2) O mesmo advogado de Youssef já beneficiou, enquanto conselheiro da Sanepar, o principal patrocinador da campanha de Álvaro Dias, senador tucano que também voou muito nos jatinhos do doleiro. Esse patrocinador, Joel Malucelli, primeiro suplente de Alvaro Dias, é dono das repetidoras da Globo no Paraná e o homem mais rico do estado. Seu principal negócio está na construção civil e seria o principal beneficiado pelo desaparecimento ou falência das empreiteiras envolvidas na Lava Jato. 

3) Alberto Youssef tem um longo histórico como operador do PSDB.

4) Há um fator ainda mais grave. Na delação anterior, para o mesmo Sergio Moro, o doleiro usou a delação premiada para destruir seus concorrentes, e emergir como o maior doleiro do país. Ou seja, Youssef aprendeu a usar a instituição da delação premiada, sendo que o “prêmio” que se autoconcedeu foi bem maior do que o oferecido oficialmente pelo Estado. Há denúncias de que contou com a cooperação do Judiciário e do Ministério Público.

5) Youssef acusa a cunhada de Vaccari, e com isso salva a pele de Sergio Moro, cuja principal desmoralização das últimas semanas foi ter mandado prendê-la, “por engano”, após achar que ela era que aparecia num vídeo (não era ela) depositando R$ 2 mil na conta da irmã. Com a delação de Youssef, Moro ganha uma sobrevida política.

O fato de ter mentido em suas delações anteriores é omitido pela mídia.

O importante aqui não é mais provar nada, e sim materializar uma condenação política e midiática, que não precisa passar pela irritante burocracia do código penal, que confere aos cidadãos o direito a um segundo julgamento e a recursos.

Vale tudo em nome da política.

Só que a Lava Jato parece estar gastando seus últimos cartuchos. As conspirações judiciais entraram numa fase mais desesperada. Neste final de semana, a Folha vazou uma delação que sequer foi assinada por um empresário. Ou seja, delatou o próprio delator! Se já é um absurdo, e uma violação do sentido da delação premiada (que não é dar razão ao bandido), o vazamento de seu conteúdo antes que haja provas, o que dizer deste vazamento antes mesmo que o delator celebre um acordo com a promotoria, ou seja, que assine um depoimento?

As insinuações contra Lula refletem o “momentum”, que é de trucidar a imagem do ex-presidente.

A Globo, através da Época, iniciou uma campanha fortíssima contra Lula, e é ingenuidade das redes sociais pró-lulistas achar que os desmentidos foram suficientes.

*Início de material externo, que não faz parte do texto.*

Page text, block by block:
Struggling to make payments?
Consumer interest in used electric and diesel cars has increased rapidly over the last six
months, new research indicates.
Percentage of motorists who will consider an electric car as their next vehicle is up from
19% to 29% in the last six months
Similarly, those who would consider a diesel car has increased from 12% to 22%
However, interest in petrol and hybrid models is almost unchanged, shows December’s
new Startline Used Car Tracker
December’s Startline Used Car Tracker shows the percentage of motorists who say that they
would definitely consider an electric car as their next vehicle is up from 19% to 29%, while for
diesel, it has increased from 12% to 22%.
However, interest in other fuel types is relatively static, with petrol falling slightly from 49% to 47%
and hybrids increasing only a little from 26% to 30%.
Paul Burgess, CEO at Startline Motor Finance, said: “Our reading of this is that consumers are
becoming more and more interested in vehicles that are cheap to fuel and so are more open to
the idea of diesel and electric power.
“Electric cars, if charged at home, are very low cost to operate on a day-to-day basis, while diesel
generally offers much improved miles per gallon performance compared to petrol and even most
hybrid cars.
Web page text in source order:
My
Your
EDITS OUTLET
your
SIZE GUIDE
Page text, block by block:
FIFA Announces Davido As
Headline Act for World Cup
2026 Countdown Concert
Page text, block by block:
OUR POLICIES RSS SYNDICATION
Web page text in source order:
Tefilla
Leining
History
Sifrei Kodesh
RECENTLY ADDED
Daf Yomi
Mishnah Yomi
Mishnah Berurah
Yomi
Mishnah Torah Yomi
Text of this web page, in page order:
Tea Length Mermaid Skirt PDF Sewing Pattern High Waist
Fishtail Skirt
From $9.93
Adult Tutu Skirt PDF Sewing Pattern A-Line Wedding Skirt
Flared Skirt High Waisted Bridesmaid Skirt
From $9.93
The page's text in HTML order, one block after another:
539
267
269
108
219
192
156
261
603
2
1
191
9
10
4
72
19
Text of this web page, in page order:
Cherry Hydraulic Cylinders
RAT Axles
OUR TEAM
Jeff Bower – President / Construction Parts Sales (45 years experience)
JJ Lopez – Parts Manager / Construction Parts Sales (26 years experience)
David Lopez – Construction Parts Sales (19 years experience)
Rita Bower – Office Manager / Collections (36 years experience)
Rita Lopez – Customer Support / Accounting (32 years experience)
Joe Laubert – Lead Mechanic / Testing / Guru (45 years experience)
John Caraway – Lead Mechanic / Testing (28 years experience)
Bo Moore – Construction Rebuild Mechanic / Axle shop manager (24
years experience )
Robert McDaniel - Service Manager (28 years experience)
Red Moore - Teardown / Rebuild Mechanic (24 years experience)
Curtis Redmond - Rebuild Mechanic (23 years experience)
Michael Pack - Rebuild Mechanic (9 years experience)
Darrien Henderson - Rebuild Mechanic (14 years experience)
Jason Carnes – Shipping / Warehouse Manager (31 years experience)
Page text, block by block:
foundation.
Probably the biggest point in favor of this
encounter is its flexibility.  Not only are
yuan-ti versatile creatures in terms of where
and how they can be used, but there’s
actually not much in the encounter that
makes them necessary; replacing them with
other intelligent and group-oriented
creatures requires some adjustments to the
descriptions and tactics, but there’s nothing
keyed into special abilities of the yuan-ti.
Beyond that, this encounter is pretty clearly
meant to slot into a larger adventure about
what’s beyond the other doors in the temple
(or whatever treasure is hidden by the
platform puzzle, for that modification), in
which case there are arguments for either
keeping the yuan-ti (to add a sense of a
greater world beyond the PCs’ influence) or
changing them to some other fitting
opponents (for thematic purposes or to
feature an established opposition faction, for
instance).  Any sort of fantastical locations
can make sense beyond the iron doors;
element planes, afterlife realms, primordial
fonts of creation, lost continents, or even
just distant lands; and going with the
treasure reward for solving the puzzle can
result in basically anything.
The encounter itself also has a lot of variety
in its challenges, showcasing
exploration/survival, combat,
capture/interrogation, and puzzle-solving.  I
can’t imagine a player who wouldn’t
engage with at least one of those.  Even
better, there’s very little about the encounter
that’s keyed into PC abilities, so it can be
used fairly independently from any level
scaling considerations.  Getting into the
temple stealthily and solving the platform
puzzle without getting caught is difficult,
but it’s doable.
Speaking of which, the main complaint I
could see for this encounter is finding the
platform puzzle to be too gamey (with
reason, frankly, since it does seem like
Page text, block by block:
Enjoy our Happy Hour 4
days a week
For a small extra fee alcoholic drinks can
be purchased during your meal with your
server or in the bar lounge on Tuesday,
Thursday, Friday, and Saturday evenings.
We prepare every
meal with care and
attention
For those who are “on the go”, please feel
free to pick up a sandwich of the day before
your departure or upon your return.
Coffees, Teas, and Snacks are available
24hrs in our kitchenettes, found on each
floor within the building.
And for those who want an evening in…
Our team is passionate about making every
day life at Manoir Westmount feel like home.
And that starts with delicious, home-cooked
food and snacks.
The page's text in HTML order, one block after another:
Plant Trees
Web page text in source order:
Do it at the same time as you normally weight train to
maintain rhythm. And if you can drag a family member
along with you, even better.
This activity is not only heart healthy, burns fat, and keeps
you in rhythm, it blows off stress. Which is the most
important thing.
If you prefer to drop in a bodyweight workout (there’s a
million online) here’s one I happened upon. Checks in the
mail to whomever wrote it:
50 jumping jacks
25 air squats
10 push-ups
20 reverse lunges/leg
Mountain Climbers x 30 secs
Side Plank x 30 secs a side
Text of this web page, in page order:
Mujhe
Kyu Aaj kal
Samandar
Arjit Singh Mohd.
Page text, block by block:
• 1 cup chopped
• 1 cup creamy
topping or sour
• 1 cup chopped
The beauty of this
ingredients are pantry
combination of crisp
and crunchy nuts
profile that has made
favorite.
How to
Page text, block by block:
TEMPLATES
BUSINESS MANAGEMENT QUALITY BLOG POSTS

A Globo sabe o que está fazendo. As redes sociais antipetistas, que incharam desmesuradamente nos últimos meses, são fechadas. Ali não entram os desmentidos do Instituto Lula, nem as matérias dos blogs, nem as “hashtags” da militância petista.

Essa guerra não será vencida com tuitáço. E sim com uma ampla estratégia de comunicação, na qual o governo federal deveria participar, em nome da democracia, da honra de seu partido, e da verdadeira justiça.

No atual estágio da luta política, não existe mais separação entre Dilma e PT. Isso é bobagem. Agora ambos estão no mesmo barco.

A destruição de um é a destruição de outro. E vice-versa.